# Has safety glasses ever saved your eyes?



## Nicholson (Sep 25, 2012)

I've never had any close calls, maybe because I shoot A lot of lead. Pretty much the only time I use safety glasses is when the band is about to break and still I never had any close calls with the ammo, slingshot, or bands. After seeing tobse video I'm thinking safety glasses must have saved a lot of eyes especially with indoor shooters. I'm wondering how many people here have actually saved their eyesight or even avoided a black eye with safety glasses? I'm thinking about getting a pair of dewalt safety glasses so I could feel comfortable and natural with safety glasses on, so safety glasses can be a full time thing cause, you never know.


----------



## LVO (Sep 25, 2011)

Not yet shooting but definitely when doing the wood work involved in making the frame. Dremel drum explosion is scary


----------



## Rayshot (Feb 1, 2010)

LVO said:


> Not yet shooting but definitely when doing the wood work involved in making the frame. Dremel drum explosion is scary


Thanks for sharing. Sometimes in the heat of the creative moment, safety can be overlooked. Reminders never hurt.


----------



## treefork (Feb 1, 2010)

I've been slapped in the face across the goggles by a band. I ALWAYS wear glasses when shooting, drawing and building slingshots.


----------



## Rayshot (Feb 1, 2010)

treefork said:


> I've been slapped in the face across the goggles by a band. I ALWAYS wear glasses when shooting, drawing and building slingshots.

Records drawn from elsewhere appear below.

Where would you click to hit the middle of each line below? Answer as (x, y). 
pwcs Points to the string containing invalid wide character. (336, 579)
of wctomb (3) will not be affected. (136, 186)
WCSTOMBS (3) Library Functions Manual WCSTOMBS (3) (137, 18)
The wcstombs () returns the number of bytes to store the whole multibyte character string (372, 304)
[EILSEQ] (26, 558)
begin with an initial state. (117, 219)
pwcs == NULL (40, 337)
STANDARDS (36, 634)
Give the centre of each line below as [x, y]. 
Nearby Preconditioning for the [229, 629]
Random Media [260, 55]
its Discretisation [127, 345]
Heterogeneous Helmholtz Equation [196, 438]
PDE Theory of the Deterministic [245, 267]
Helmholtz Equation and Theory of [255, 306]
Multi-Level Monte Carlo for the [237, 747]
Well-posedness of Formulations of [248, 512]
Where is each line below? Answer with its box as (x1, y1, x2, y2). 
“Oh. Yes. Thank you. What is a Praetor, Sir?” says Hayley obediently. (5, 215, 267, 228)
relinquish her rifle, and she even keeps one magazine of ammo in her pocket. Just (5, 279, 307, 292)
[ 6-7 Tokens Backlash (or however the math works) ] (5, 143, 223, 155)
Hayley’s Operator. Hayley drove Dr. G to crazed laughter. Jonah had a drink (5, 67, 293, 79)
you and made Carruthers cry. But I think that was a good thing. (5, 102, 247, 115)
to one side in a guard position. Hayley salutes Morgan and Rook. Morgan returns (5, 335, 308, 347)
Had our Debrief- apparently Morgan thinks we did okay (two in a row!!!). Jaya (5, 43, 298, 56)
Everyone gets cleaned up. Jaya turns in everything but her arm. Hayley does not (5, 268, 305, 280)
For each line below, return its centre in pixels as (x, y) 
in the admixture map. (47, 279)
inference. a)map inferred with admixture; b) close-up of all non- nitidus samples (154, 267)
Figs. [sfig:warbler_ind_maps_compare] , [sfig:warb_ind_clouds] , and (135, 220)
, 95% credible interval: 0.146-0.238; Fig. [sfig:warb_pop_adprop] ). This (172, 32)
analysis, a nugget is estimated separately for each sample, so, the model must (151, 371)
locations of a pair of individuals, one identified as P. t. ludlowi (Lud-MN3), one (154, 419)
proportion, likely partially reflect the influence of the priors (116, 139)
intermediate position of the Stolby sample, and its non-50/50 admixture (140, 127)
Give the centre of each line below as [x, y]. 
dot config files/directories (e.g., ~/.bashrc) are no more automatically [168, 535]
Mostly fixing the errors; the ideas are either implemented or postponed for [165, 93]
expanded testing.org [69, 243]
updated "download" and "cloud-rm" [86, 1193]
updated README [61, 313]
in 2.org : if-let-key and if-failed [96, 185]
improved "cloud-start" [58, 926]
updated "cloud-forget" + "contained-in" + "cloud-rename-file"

Another good reminder. Thanks

Something new to me happened that was nearly like the above band slap. I made one minor change in the way I made my band grooves. I mean super subtle. While out shooting, just before the band slipped out from under the tie on the fork I noticed the band hanging by the last millimeters. You never know when it could happen.


----------



## e~shot (Jun 3, 2010)

Yes, it saved my eyes. Not when shooting slingshots, it was happend once rotary tool bit removed on high speed and direct hit to safety glass.


----------



## treefork (Feb 1, 2010)

You only get issued one set of eyes!


----------



## Henry the Hermit (Jun 2, 2010)

I was hit in the left lens of my shooting glasses by a .25 cal steel bounceback.


----------



## SharpshooterJD (Oct 9, 2012)

I got hit with a 177. lead pellet from a airgun it nicked the bottom of my shooting glasses.


----------



## All Buns Glazing (Apr 22, 2012)

I got hit in the forehead by a 9.5mm bounceback. Not really relevant, but I still think it's hilarious.


----------



## Charles (Aug 26, 2010)

I shot a friend's cap and ball rifle that he had over charged. The steel cap was blown off the nipple and bits of it were embedded in the lenses of my shooting glasses ... along with a lot of powder residue. In those days I was wearing contact lenses, and was very thankful to have used the shooting glasses.

Cheers .... Charles


----------



## treefork (Feb 1, 2010)

One time, in band camp...................


----------



## BrokenPins (Feb 10, 2013)

Many times, tho oddly mostly during mountain biking, driving, wheeling my jeep, etc... I used to be an idiot with stuff like that (and seatbelts, helmets, and so on) but now I definitely protect my eyes- most things I enjoy rely heavily upon them  An impact rated pair of sunglasses is a solid investment if you spend much time outside.

As to slingshots and safety glasses- I see a whole lot of potential for things to go wrong. The power source is a wear item that can catastrophically fail; I'd feel safer shooting any of my firearms without eye protection. But I don't unless I'm hunting and even then, well if not raining I wear the shades mentioned above. For woodworking or shooting, harbor freight sells basic polycarb glasses for 99¢ on sale - I don't know anywhere I can get a spare eyeball installed cheaper.

Why risk it? Even with them on you aren't guaranteed to avoid injury, but with typical SS power levels I think the odds are well in your favor. Not a gamble I'm willing to take, but I have learned opinions vary greatly.


----------



## flipgun (Nov 14, 2012)

Twice. When I first started shooting again, I shot at a target that I had hung on a hollow core door on a shed. I missed the target and the ball bounced straight back and hit dead in the middle of my aiming lens.

The second time was when I was using a robe hook as a fork. It was ok while using light bands. But I tubed up heavy and after about a hundred shots, the metal fatigued and broke off. The whole fork slammed into my lens, skipped off and cut my cheek. Oh Yeah! I'm BIG on safety glasses.


----------